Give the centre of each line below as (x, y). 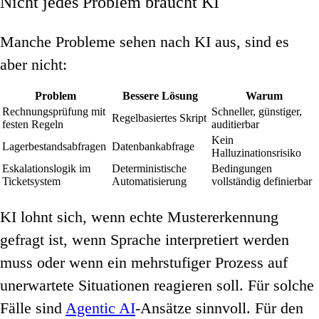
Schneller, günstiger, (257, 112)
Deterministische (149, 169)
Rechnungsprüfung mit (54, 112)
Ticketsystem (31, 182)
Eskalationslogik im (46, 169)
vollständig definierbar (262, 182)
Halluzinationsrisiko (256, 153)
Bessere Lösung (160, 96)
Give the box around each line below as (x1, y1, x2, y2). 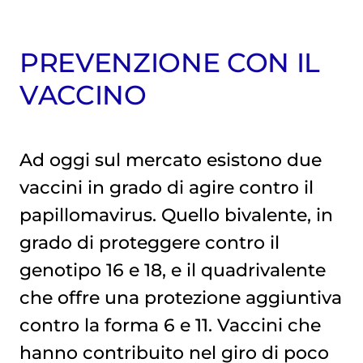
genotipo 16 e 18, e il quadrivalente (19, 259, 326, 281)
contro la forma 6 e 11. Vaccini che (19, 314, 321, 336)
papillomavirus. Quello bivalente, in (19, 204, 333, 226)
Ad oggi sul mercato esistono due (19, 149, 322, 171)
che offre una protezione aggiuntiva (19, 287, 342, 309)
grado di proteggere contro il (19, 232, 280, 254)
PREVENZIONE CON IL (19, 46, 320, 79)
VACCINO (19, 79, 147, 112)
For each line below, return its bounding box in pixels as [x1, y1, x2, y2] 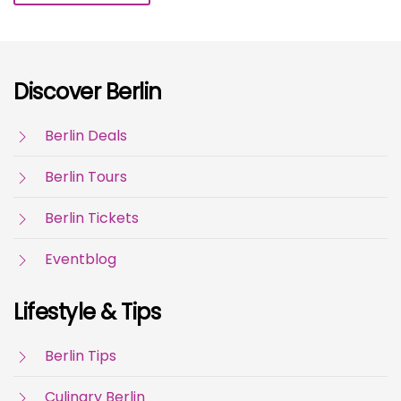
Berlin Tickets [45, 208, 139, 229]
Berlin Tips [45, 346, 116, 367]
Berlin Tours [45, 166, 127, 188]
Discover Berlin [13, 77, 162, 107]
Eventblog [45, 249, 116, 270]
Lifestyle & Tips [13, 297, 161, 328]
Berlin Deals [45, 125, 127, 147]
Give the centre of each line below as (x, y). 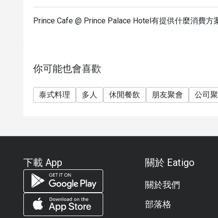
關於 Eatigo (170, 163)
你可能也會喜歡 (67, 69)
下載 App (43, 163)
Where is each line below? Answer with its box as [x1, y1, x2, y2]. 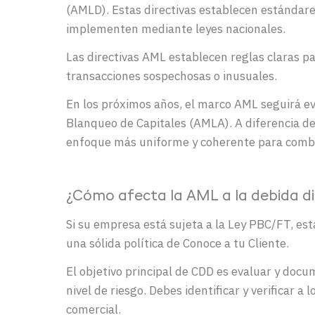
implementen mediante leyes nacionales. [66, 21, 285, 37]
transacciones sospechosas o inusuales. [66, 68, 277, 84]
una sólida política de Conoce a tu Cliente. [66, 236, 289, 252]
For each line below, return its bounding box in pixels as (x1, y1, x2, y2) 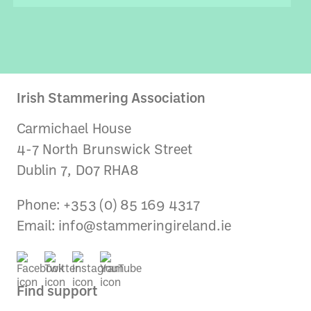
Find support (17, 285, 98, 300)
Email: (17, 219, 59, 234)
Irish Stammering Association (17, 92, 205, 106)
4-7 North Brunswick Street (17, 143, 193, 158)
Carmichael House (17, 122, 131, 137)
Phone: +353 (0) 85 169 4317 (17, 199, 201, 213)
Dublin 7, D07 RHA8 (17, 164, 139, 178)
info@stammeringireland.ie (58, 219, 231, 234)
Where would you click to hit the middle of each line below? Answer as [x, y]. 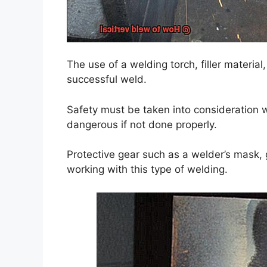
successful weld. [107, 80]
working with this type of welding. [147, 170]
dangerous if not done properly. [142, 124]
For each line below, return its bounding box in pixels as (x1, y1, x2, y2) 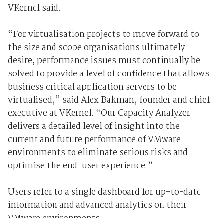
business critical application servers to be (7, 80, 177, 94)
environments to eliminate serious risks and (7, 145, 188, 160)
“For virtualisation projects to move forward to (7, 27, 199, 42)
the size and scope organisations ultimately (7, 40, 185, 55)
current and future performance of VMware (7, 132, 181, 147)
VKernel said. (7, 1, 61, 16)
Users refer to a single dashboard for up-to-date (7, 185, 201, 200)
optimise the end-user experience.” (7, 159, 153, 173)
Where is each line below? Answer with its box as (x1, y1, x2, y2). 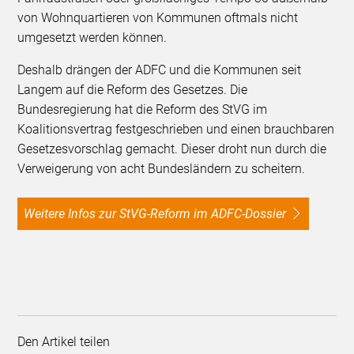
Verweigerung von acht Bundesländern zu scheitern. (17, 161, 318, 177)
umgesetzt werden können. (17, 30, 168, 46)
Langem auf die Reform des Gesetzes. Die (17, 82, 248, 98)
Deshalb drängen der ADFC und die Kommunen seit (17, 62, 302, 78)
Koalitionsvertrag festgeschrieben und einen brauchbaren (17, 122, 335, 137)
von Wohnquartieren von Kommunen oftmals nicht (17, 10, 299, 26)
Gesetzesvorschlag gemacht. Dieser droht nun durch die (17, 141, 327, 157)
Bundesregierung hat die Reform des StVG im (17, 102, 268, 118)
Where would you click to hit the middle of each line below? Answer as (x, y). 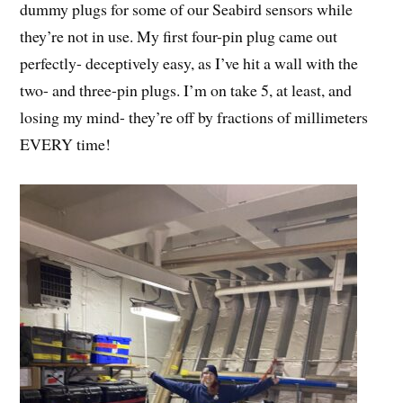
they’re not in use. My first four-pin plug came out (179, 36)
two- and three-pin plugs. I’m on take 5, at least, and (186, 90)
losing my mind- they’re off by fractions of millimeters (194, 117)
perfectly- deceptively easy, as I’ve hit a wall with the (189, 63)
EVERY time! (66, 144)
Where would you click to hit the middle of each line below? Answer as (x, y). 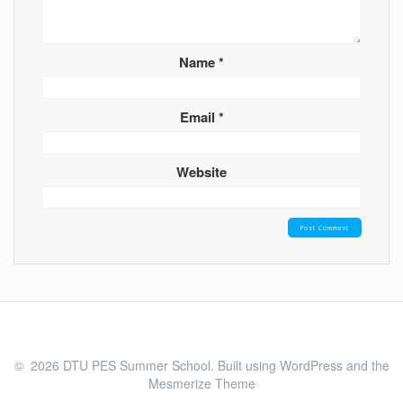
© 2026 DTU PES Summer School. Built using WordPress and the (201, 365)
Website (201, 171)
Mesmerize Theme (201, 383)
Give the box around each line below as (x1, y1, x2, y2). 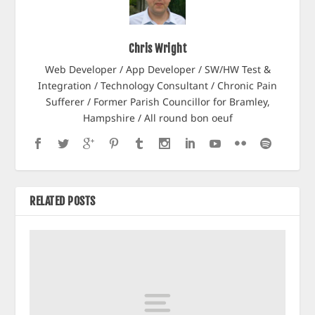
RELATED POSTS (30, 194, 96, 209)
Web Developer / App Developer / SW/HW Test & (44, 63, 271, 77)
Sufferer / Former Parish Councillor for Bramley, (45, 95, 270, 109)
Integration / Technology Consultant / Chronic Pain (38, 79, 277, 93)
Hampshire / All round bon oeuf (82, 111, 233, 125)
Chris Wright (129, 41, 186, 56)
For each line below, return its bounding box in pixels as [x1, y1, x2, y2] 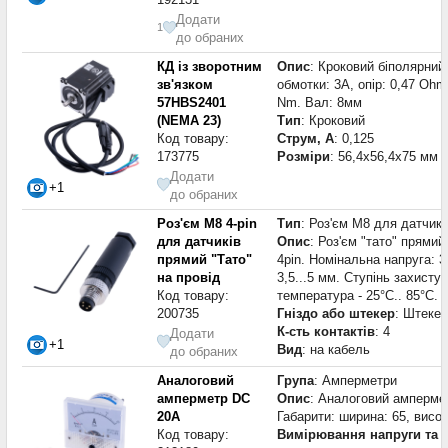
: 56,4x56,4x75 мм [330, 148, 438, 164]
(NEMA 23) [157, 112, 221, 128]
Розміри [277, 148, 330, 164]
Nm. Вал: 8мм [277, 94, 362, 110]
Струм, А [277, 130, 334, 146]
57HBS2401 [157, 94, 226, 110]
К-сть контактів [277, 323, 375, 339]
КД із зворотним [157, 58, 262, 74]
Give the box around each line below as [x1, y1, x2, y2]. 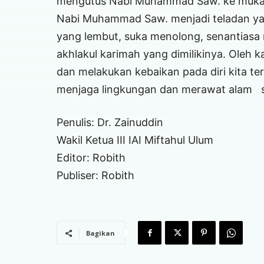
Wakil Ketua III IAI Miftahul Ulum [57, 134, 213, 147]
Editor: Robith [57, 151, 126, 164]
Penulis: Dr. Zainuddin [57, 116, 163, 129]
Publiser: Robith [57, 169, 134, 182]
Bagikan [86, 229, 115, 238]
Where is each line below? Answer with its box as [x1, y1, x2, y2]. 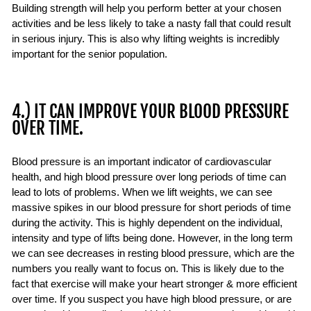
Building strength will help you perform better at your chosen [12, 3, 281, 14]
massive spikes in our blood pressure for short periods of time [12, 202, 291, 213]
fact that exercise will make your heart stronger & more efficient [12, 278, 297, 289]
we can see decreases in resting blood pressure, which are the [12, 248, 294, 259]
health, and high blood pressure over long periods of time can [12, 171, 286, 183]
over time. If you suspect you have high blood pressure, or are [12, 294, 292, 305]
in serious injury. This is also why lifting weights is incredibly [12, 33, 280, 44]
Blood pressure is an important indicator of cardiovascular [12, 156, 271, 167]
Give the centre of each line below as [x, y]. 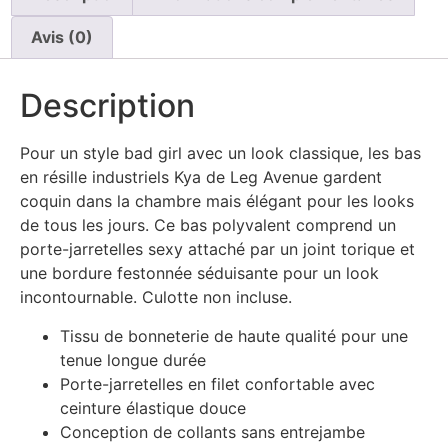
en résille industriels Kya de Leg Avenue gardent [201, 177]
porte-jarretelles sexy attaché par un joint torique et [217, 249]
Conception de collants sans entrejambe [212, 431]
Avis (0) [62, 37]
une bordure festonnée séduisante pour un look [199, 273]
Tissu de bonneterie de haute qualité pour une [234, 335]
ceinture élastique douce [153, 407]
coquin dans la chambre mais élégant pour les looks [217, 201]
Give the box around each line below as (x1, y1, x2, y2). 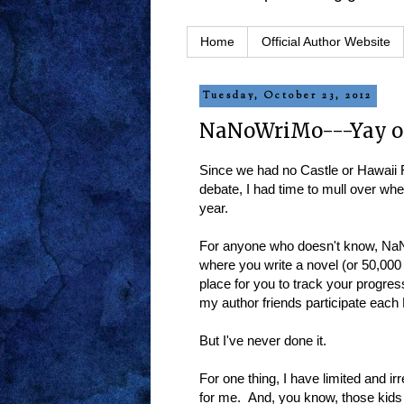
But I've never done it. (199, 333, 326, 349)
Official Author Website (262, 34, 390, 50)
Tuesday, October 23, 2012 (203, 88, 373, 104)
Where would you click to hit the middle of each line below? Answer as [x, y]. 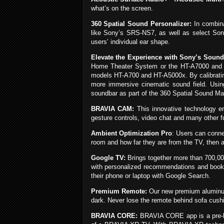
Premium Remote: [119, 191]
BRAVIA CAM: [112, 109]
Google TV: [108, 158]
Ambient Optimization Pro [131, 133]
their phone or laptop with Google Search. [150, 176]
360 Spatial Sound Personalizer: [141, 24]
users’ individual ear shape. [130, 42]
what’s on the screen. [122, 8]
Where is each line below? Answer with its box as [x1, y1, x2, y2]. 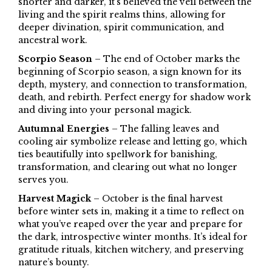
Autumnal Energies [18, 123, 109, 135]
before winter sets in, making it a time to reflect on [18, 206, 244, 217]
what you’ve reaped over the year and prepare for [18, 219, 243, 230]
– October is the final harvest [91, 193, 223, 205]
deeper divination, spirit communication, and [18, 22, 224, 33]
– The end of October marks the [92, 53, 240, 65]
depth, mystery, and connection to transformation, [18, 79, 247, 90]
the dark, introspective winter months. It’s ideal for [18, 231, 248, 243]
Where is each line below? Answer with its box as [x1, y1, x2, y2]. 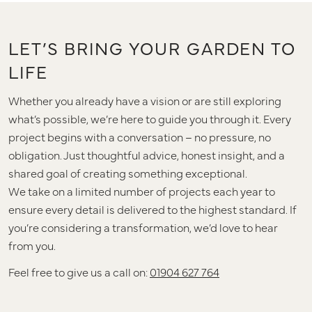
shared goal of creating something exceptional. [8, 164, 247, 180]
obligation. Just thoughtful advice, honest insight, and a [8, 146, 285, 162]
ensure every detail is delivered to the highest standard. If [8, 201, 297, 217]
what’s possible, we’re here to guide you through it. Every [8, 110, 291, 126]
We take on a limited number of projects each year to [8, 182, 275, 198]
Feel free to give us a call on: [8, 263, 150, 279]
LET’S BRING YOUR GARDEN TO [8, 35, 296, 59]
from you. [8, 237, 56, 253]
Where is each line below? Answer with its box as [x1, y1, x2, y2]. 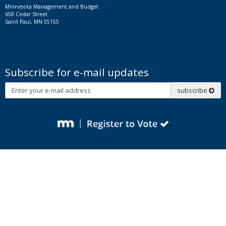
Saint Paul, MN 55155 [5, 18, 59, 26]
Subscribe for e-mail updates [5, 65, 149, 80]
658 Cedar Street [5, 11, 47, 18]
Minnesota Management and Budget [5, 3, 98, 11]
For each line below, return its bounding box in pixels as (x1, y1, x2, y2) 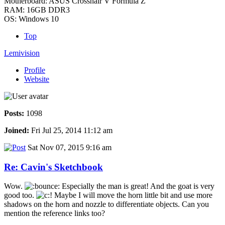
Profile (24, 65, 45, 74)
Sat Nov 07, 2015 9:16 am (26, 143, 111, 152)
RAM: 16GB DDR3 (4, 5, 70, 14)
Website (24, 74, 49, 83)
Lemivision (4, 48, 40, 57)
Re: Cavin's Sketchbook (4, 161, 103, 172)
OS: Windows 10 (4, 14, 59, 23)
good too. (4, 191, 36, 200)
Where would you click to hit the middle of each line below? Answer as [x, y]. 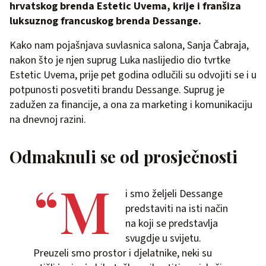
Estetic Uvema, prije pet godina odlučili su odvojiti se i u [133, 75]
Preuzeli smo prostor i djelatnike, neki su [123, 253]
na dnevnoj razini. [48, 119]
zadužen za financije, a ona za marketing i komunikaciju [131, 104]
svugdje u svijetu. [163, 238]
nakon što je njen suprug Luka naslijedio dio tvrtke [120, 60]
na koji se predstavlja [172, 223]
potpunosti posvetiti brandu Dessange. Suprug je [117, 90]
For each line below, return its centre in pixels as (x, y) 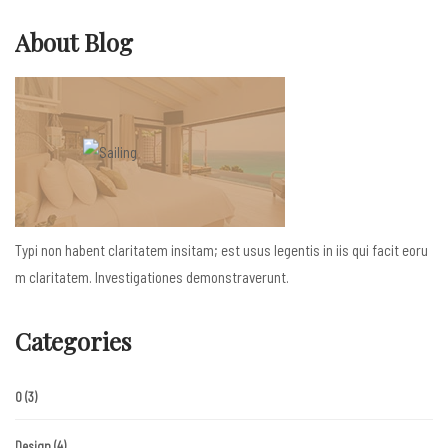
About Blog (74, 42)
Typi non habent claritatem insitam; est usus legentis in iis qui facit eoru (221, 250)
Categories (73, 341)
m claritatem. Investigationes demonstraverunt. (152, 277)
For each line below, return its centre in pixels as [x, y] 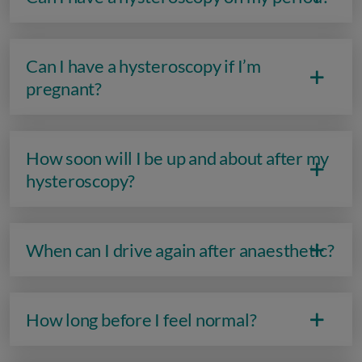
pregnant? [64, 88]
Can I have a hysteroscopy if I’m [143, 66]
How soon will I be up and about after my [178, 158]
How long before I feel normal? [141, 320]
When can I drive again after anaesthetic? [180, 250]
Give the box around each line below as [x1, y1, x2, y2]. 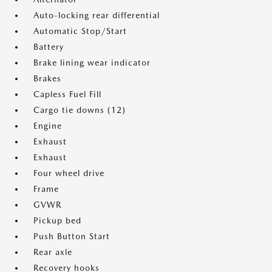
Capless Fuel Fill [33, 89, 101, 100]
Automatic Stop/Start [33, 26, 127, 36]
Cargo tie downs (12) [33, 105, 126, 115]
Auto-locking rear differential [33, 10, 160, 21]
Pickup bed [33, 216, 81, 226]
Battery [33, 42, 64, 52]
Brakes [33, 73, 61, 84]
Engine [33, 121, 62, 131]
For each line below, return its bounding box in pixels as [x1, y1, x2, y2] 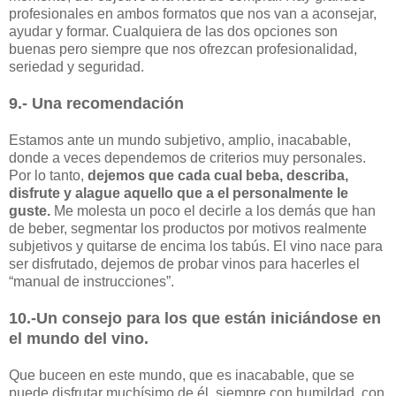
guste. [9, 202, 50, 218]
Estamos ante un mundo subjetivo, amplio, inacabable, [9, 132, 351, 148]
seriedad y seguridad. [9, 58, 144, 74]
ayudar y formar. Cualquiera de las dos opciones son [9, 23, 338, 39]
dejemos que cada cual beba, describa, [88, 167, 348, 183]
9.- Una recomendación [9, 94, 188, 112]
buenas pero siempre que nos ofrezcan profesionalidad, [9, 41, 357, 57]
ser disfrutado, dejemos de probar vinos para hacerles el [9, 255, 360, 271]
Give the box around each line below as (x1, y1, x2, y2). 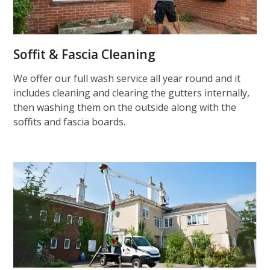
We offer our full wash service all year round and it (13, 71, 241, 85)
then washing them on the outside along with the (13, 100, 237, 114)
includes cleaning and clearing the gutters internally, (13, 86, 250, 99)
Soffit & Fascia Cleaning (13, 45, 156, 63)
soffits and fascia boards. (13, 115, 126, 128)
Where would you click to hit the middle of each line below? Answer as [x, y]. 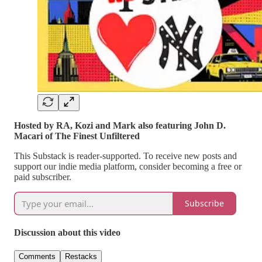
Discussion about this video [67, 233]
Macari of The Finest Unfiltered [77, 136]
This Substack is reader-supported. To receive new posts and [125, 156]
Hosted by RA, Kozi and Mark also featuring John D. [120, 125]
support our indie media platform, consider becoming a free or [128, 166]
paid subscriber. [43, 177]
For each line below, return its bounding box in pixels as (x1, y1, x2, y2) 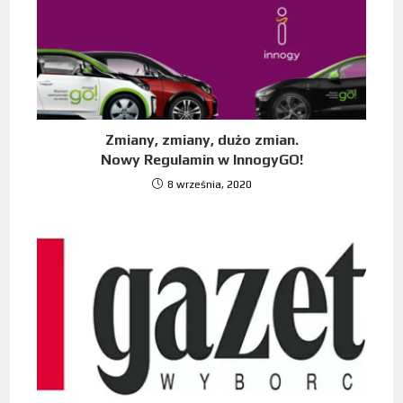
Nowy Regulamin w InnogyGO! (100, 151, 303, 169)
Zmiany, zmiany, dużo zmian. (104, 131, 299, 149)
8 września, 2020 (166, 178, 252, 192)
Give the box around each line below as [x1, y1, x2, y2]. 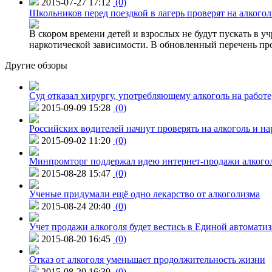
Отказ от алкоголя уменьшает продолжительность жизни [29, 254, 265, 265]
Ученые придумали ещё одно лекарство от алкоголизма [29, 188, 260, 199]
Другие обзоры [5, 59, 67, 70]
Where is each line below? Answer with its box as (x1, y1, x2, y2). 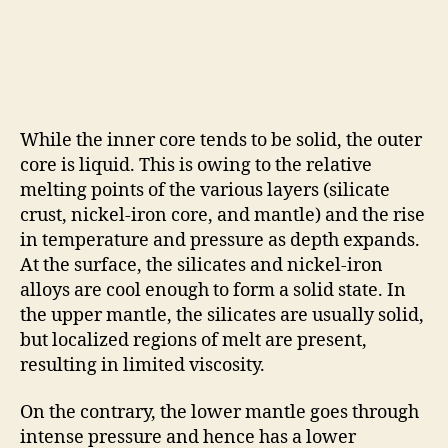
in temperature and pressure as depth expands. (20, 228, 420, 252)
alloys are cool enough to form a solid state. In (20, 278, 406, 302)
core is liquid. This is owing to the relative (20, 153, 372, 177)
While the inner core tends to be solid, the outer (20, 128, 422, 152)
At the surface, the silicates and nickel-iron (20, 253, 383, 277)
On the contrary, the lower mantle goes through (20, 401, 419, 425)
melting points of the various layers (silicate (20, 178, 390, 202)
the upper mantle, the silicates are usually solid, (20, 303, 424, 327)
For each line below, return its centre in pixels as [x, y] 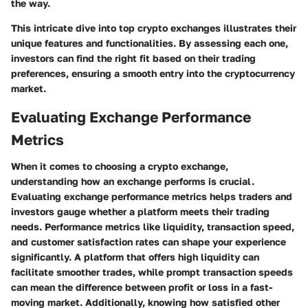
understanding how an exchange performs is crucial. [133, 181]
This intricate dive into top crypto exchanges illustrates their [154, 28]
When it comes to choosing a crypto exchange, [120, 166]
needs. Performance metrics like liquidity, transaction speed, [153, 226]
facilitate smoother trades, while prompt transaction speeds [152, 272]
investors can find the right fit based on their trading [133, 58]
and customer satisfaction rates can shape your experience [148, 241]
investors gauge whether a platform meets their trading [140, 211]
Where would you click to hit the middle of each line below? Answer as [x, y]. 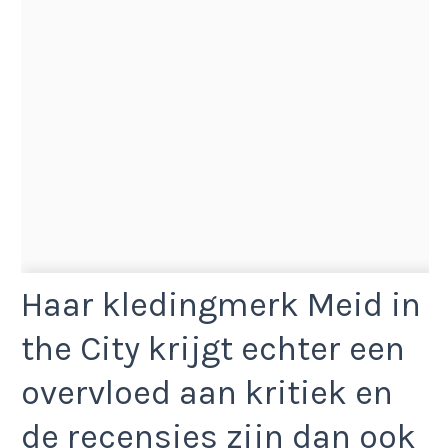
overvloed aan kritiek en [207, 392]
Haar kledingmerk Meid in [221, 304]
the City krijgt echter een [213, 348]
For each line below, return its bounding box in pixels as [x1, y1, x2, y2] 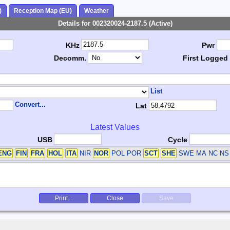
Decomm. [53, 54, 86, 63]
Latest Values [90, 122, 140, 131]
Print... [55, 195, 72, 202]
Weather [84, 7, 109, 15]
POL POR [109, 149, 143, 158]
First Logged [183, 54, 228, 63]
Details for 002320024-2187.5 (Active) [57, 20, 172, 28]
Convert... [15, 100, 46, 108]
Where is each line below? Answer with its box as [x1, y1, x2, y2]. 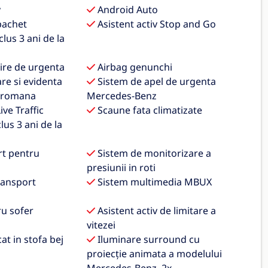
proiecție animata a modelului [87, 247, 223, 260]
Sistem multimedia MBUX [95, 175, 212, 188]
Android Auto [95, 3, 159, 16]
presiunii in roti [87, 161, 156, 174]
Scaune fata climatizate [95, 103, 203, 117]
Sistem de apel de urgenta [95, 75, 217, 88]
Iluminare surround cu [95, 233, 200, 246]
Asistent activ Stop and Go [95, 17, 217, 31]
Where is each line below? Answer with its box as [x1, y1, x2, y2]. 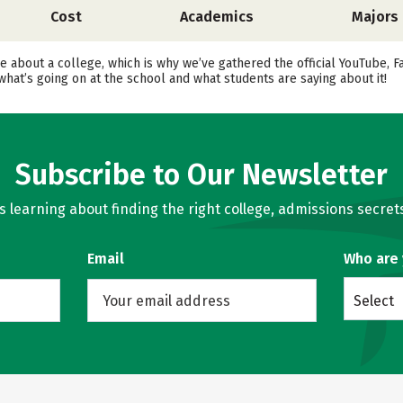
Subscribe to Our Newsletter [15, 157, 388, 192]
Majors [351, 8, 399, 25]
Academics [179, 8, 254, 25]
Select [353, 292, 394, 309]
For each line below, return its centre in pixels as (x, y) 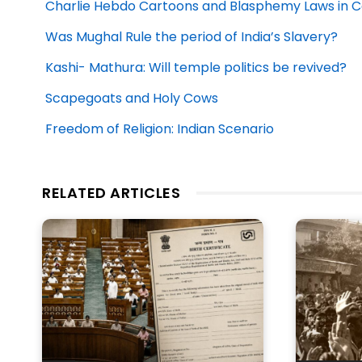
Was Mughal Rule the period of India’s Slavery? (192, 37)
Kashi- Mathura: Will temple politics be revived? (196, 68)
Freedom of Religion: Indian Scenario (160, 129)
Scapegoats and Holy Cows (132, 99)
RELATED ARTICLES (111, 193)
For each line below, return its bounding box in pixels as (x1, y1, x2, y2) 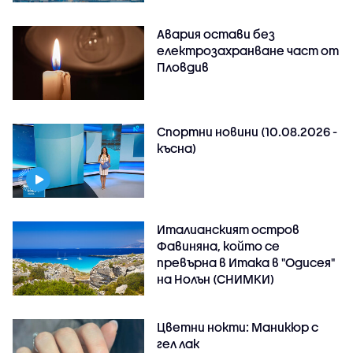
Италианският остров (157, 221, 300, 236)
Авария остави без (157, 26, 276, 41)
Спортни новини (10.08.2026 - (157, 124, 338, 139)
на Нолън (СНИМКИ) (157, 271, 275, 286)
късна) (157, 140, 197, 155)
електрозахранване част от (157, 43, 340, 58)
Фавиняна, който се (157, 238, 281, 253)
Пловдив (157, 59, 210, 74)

• [Aim of the exercise]: The answer must be every line from the records above that contains "claritatem".

• [Task solution]:
Typi non habent claritatem insitam; est usus legentis in iis qui facit eoru (221, 250)
m claritatem. Investigationes demonstraverunt. (152, 277)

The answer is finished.